In the case of both datasets, all data is normalized by 90 minutes. Meaning, all count variables such as goals, shots etc. are on a per 90 basis as opposed to being on a regular scale. In the first dataset, the target variable will either be assists per 90 or expected assists per 90. In the second, the target variable will either be goals per 90 or expected goals per 90. Here are some helpful definitions:

- Expected Goals (xG) is a metric that estimates the probability of a given shot resulting in a goal based on various factors like shot angle, distance from goal etc.
- Expected Assists (xA) estimates the likelihood that a given pass will become an assist, based on factors like pass location, type, and receiving player's position.

In our datasets, xG and xA per 90 represent the sum of the probability values assigned to each shot/pass made by the player over the course of 90 minutes. In the frequentist approach, the model is unlikely to be very different depending on which target variable is chosen.

To build the frequentist model, we look to identify sources of multicollinearity (which are very likely to be present in both datasets).

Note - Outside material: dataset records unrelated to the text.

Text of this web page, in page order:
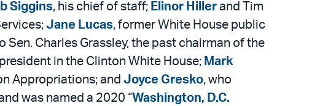
Siggins, his chief of staff; Elinor Hiller and Tim
Jane Lucas, former White House public
Sen. Charles Grassley, the past chairman of the
in the Clinton White House; Mark
Appropriations; and Joyce Gresko, who
was named a 2020 “Washington, D.C.
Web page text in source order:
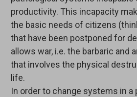
productivity. This incapacity
the basic needs of citizens
that have been postponed for
allows war, i.e. the barbaric and
that involves the physical
life.
In order to change systems in a
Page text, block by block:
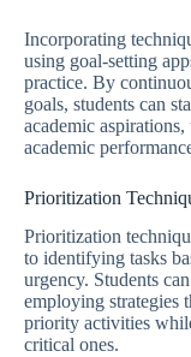
Incorporating
using goal-setting
practice. By
goals, students can
academic
academic
Prioritization
Prioritization
to identifying tasks
urgency. Students
employing strategies
priority activities
critical ones.
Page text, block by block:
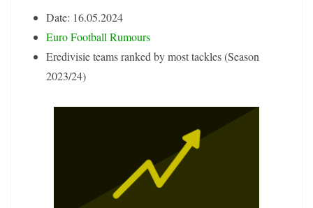
Date: 16.05.2024
Euro Football Rumours
Eredivisie teams ranked by most tackles (Season
2023/24)
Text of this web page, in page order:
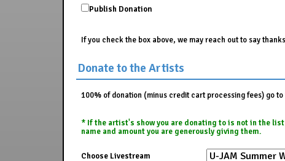
Publish Donation
If you check the box above, we may reach out to say
Donate to the Artists
100% of donation (minus credit cart processing fees) go
* If the artist's show you are donating to is not in the
name and amount you are generously giving them.
Choose Livestream
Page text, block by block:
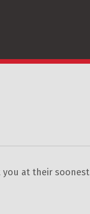
you at their soonest
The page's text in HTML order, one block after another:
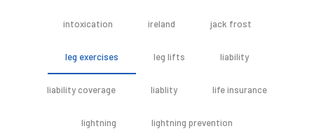
intoxication ireland jack frost
leg exercises leg lifts liability
liability coverage liablity life insurance
lightning lightning prevention
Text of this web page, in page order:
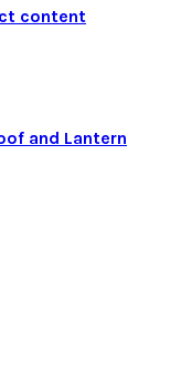
content
and Lantern
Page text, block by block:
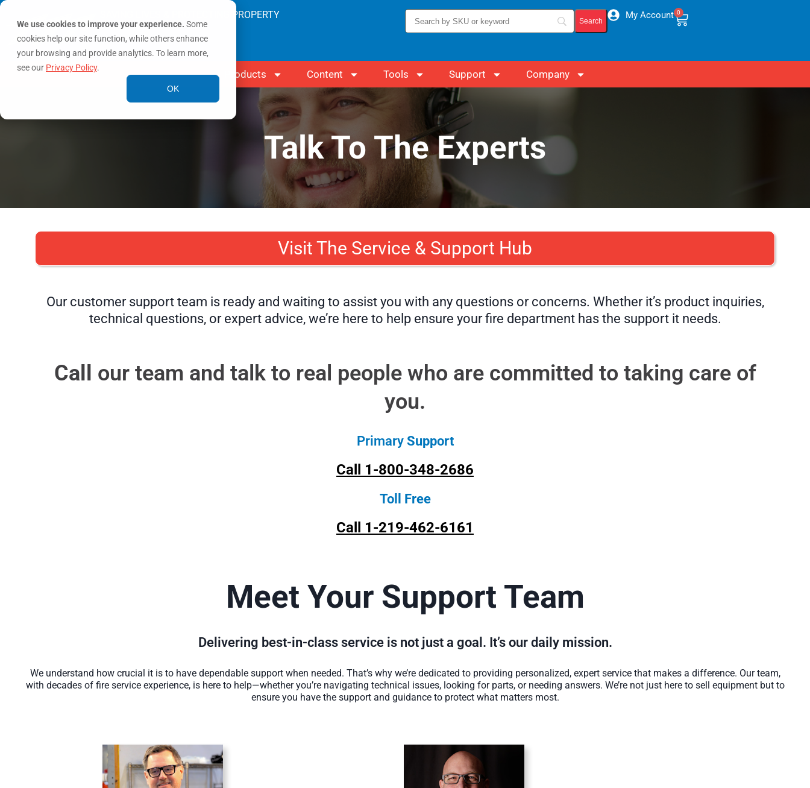
We use cookies to improve your experience. Some
cookies help our site function, while others enhance
your browsing and provide analytics. To learn more,
see our Privacy Policy.
OK
SAVING LIVES & PROTECTING PROPERTY My Account 0
Products Content Tools Support Company
Talk To The Experts
Visit The Service & Support Hub
Our customer support team is ready and waiting to assist you with any questions or concerns. Whether it’s product inquiries,
technical questions, or expert advice, we’re here to help ensure your fire department has the support it needs.
Call our team and talk to real people who are committed to taking care of
you.
PrimarySupport
Call 1-800-348-2686
Toll Free
Call 1-219-462-6161
Meet Your Support Team
Delivering best-in-class service is not just a goal. It’s our daily mission.
We understand how crucial it is to have dependable support when needed. That’s why we’re dedicated to providing personalized, expert service that makes a difference. Our team,
with decades of fire service experience, is here to help—whether you’re navigating technical issues, looking for parts, or needing answers. We’re not just here to sell equipment but to
ensure you have the support and guidance to protect what matters most.
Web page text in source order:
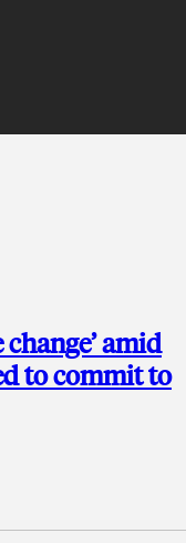
amid
to commit to
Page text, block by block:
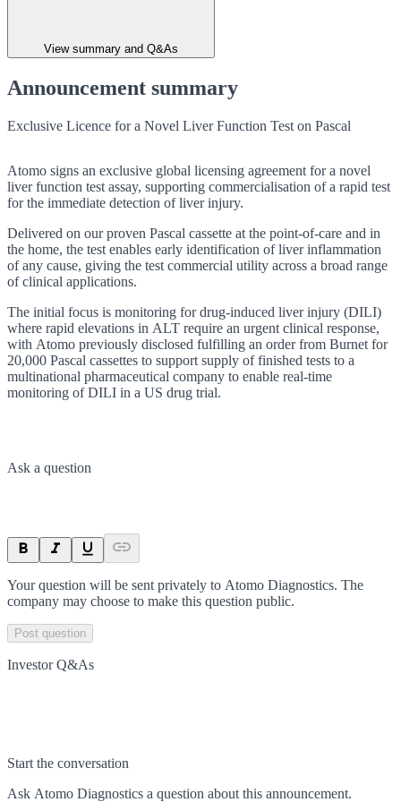
View summary and Q&As
Announcement summary
Exclusive Licence for a Novel Liver Function Test on Pascal
Atomo signs an exclusive global licensing agreement for a novel
liver function test assay, supporting commercialisation of a rapid test
for the immediate detection of liver injury.
Delivered on our proven Pascal cassette at the point-of-care and in
the home, the test enables early identification of liver inflammation
of any cause, giving the test commercial utility across a broad range
of clinical applications.
The initial focus is monitoring for drug-induced liver injury (DILI)
where rapid elevations in ALT require an urgent clinical response,
with Atomo previously disclosed fulfilling an order from Burnet for
20,000 Pascal cassettes to support supply of finished tests to a
multinational pharmaceutical company to enable real-time
monitoring of DILI in a US drug trial.
Ask a question
Your question will be sent privately to Atomo Diagnostics. The
company may choose to make this question public.
Post question
Investor Q&As
Start the conversation
Ask Atomo Diagnostics a question about this announcement.
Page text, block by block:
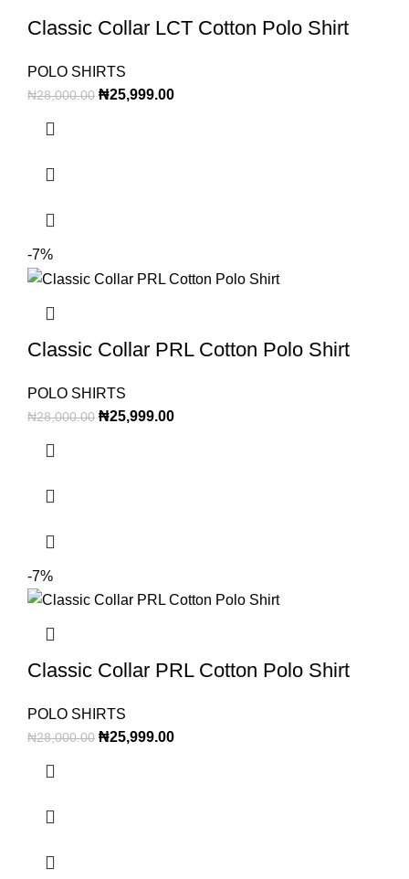
Classic Collar LCT Cotton Polo Shirt
POLO SHIRTS
₦28,000.00 ₦25,999.00
-7%
Classic Collar PRL Cotton Polo Shirt
POLO SHIRTS
₦28,000.00 ₦25,999.00
-7%
Classic Collar PRL Cotton Polo Shirt
POLO SHIRTS
₦28,000.00 ₦25,999.00
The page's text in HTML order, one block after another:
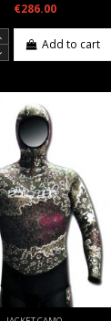
€286.00
Add to cart
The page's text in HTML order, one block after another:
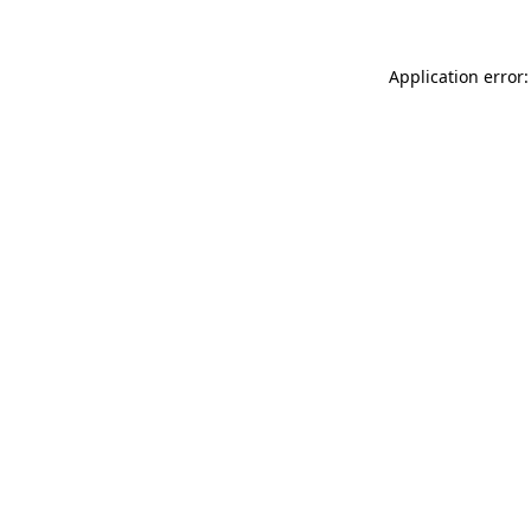
Application
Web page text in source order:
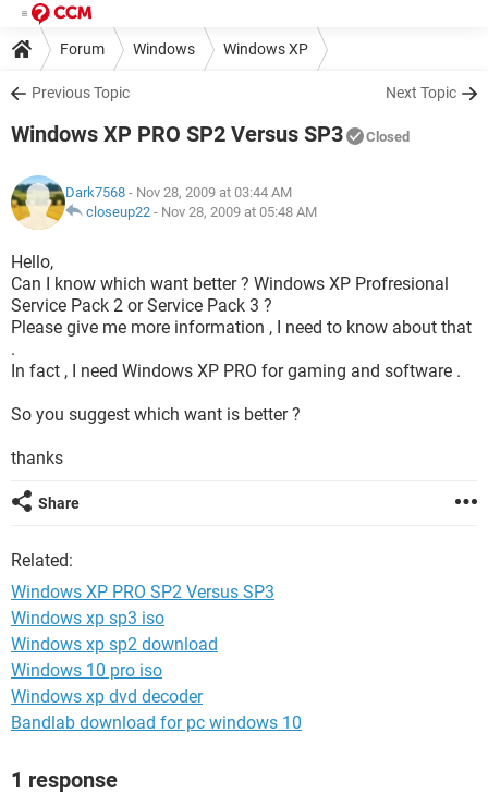
Forum Windows Windows XP
Previous Topic Next Topic
Windows XP PRO SP2 Versus SP3 Closed
Dark7568 - Nov 28, 2009 at 03:44 AM
closeup22 - Nov 28, 2009 at 05:48 AM
Hello,
Can I know which want better ? Windows XP Profresional
Service Pack 2 or Service Pack 3 ?
Please give me more information , I need to know about that
.
In fact , I need Windows XP PRO for gaming and software .
So you suggest which want is better ?
thanks
Share
Related:
Windows XP PRO SP2 Versus SP3
Windows xp sp3 iso
Windows xp sp2 download
Windows 10 pro iso
Windows xp dvd decoder
Bandlab download for pc windows 10
1 response
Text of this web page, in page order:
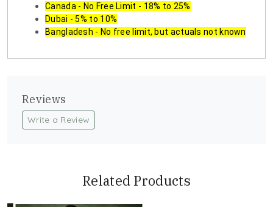
Canada - No Free Limit - 18% to 25%
Dubai - 5% to 10%
Bangladesh - No free limit, but actuals not known
Reviews
Write a Review
Related Products
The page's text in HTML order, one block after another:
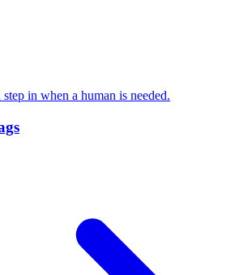
in when a human is needed.
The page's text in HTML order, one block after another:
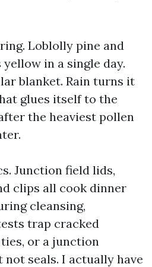
Loblolly pine and
in a single day.
blanket. Rain turns it
glues itself to the
the heaviest pollen
Junction field lids,
clips all cook dinner
cleansing,
trap cracked
or a junction
seals. I actually have
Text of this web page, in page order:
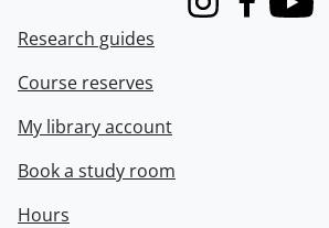
InstagramFacebook
Youtube
Research guides
Course reserves
My library account
Book a study room
Hours

Given the large number of predictor variables, reducing the number would help prevent overfitting on the data. Stepwise forward selection can be used to identify the best set of predictor variables to use for the model. 

I am looking to explore the different Bayesian models that can be built for this data. We can use the Poisson distribution for modeling goals and assists per 90 minutes if the the mean and variance of these counts are roughly equal. If there's evidence of overdispersion, the Negative Binomial distribution is a better choice as it can handle the extra variability. Given that some players have very low (sometimes 0) goals and assists per 90, this can end up making the poisson distribution unsuitable. We can determine the more suitable prior distribution after carrying out the exploratory data analysis.

For xG and xA, which are continuous rather than count variables and represent aggregated probabilities rather than counts, we can use a normal distribution as the model's likelihood. This can be suitable given that the data is normalized per 90 minutes and may approximate a normal distribution in the variability and mean.